Clothing and sun protection

The great cover-up

Wearing clothing and hats is one of the most effective ways to protect your skin from the sun. Clothing provides a barrier between your skin and damaging ultraviolet (UV) radiation for as long as you are wearing it and – unlike sunscreen – can’t be wiped or washed off!
Some clothing – such as work and sports uniforms, rash vests and swimwear – are especially designed for sun protection. However, many clothes in your wardrobe will also provide you with good protection. When selecting sun-protective clothing and hats, consider the following aspects:

Style
For best protection, choose:
• Shirts with collars or high necks, and sleeves
• Trousers or longer shorts and skirts that come to below the knees
• Clothing that is loose rather than stretched across the skin
• A wide-brimmed, bucket or legionnaire-style hat to protect the face, neck and ears. For adults, the brim should be at least 7.5cm or more, and for children, it should be 6cm. For children under 10 years of age, the brim should be proportional to the size of the child’s head and provide shade for the whole face.
• Baseball caps are not recommended, as they do not protect the ears, cheeks or neck.

Fabric
• Look for fabric that has a close, dense weave. Hold the garment up to the light. The less light that passes through the fabric, the better protection it will provide.
• Synthetics or mixed fabrics often have a tighter weave than natural fabrics – however, some natural fabrics such as cotton, hemp and linen can also have a tight weave, and are lightweight and cool to wear.
• Protection may be reduced if the fabric is stretched (i.e. a tight fit, or knitted or elasticised fabrics), wet or old and worn.
• Raffia and straw hats should be finely woven and should not allow pinpricks of sunlight to pass through.

Colour
• Dark colours (such as navy, black and dark red) absorb UV rays, and prevent them from reaching the skin better than white and light colours. However, closeness of the weave is still more important than colour of the fabric.
• Avoid light-coloured hat brims that bounce sunlight back onto the face.

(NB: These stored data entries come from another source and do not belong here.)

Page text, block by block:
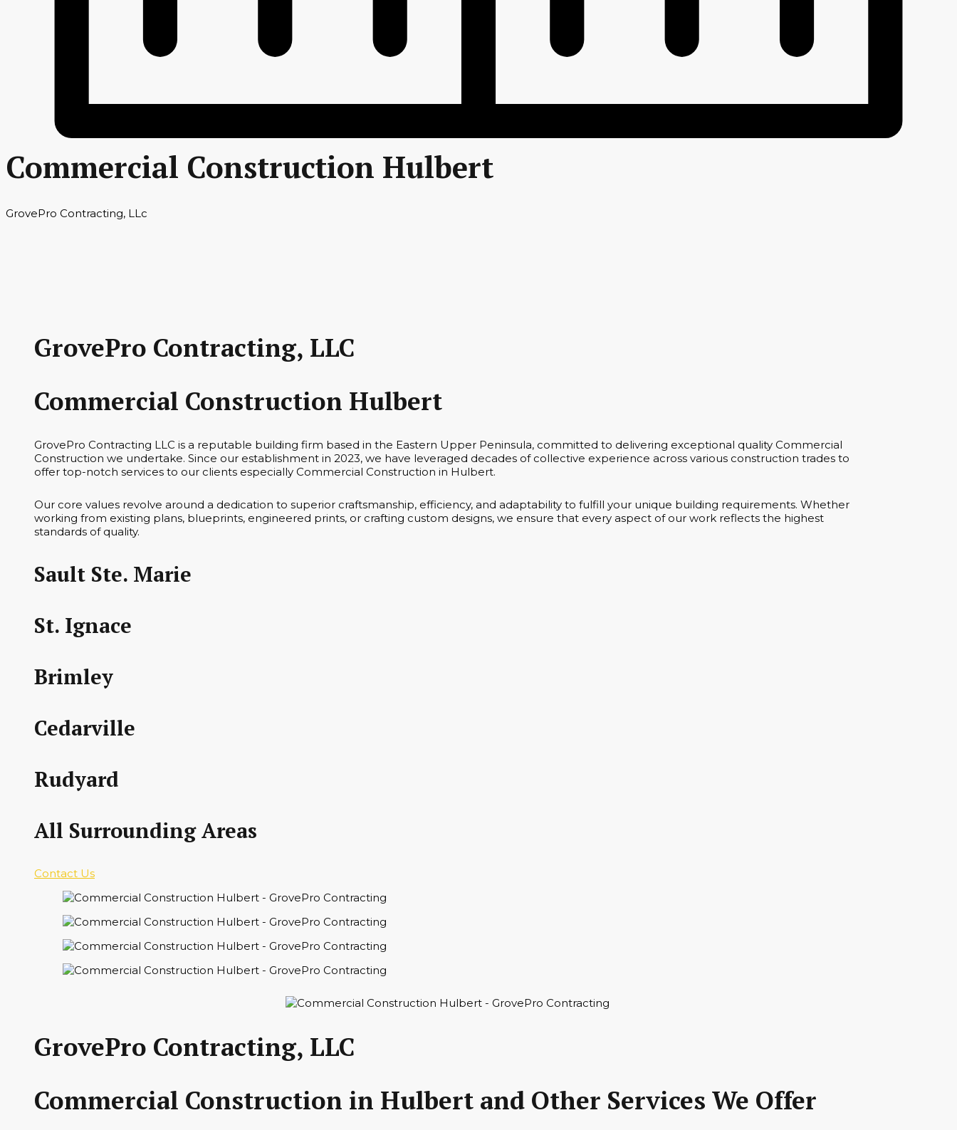
Commercial Construction Hulbert
GrovePro Contracting, LLc
GrovePro Contracting, LLC
Commercial Construction Hulbert
GrovePro Contracting LLC is a reputable building firm based in the Eastern Upper Peninsula, committed to delivering exceptional quality Commercial
Construction we undertake. Since our establishment in 2023, we have leveraged decades of collective experience across various construction trades to
offer top-notch services to our clients especially Commercial Construction in Hulbert.
Our core values revolve around a dedication to superior craftsmanship, efficiency, and adaptability to fulfill your unique building requirements. Whether
working from existing plans, blueprints, engineered prints, or crafting custom designs, we ensure that every aspect of our work reflects the highest
standards of quality.
Sault Ste. Marie
St. Ignace
Brimley
Cedarville
Rudyard
All Surrounding Areas
Contact Us
GrovePro Contracting, LLC
Commercial Construction in Hulbert and Other Services We Offer
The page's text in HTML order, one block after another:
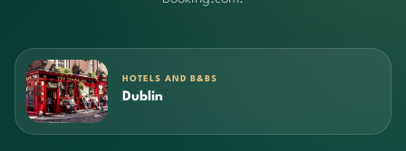
HOTELS AND B&BS
Dublin
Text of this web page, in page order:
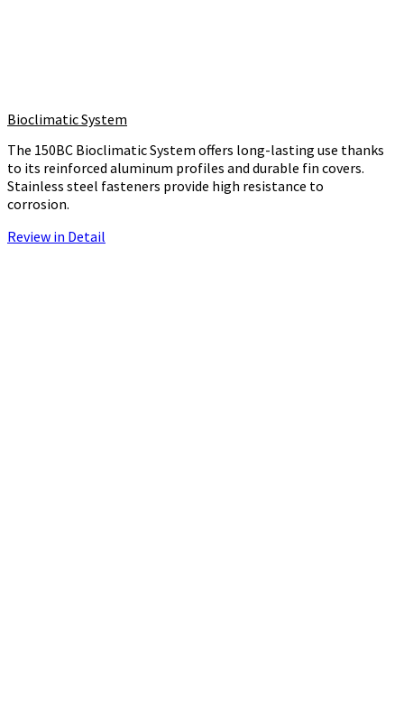
Bioclimatic System
The 150BC Bioclimatic System offers long-lasting use thanks
to its reinforced aluminum profiles and durable fin covers.
Stainless steel fasteners provide high resistance to
corrosion.
Review in Detail
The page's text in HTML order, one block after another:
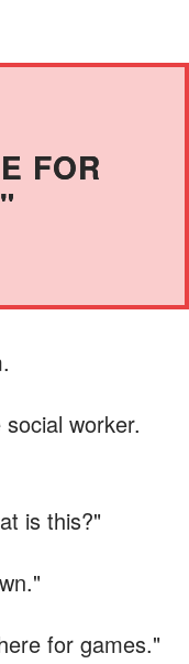
FOR
worker.
is this?"
for games."
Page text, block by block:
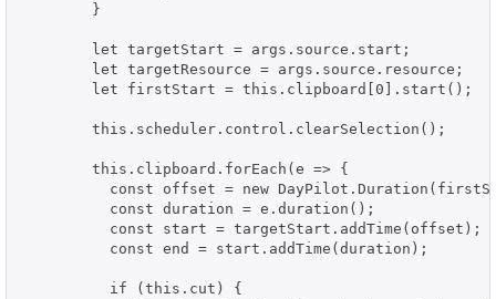
        }
        let targetStart = args.source.start;
        let targetResource = args.source.resource;
        let firstStart = this.clipboard[0].start();
        this.scheduler.control.clearSelection();
        this.clipboard.forEach(e => {
const offset = new
          const duration = e.duration();
          const start = targetStart.addTime(offset);
          const end = start.addTime(duration);
          if (this.cut) {
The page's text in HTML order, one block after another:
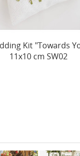
Kit "Spring
11x10 cm SW03
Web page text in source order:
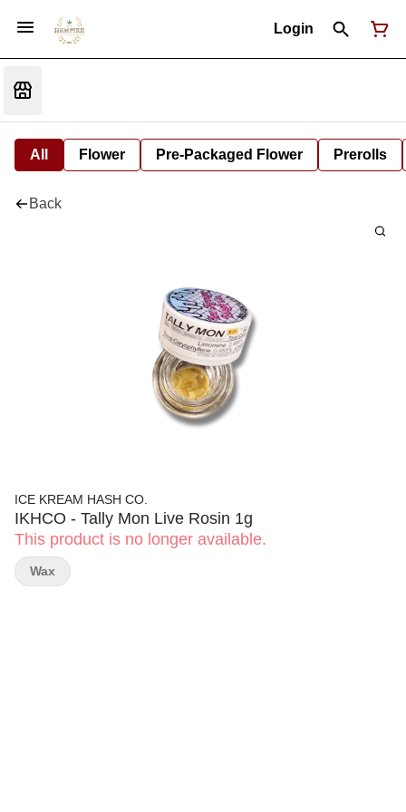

Ultraviolet Protection Factor (UPF)
Fabric and clothing may be labelled with an ultraviolet protection factor (UPF). The UPF is a scale developed to rate how much UV protection a fabric provides. Fabric doesn’t have to be UPF rated to provide good protection and it’s important to remember that the UPF rating doesn’t apply to the style or design of the garment. Clothing that is likely to have a UPF rating includes school uniforms, swimwear and clothing designed for outdoor workers. For more information, visit www.arpansa.gov.au/services/upf/index. cfm.

The Australian/New Zealand Standard for Sun Protective Clothing (AS/NZS 4399:1996) describes procedures used for measuring the UPF of fabrics and requirements for labelling UPF-rated clothing. 
For more information, visit www.standards.com.au.

Any fabric rated above UPF15 provides good protection against UV radiation.

Swimsuits, rash vests, shorts, hats, tops and other active-wear rated UPF50+ are readily available, and are designed to be cool, comfortable and practical to wear.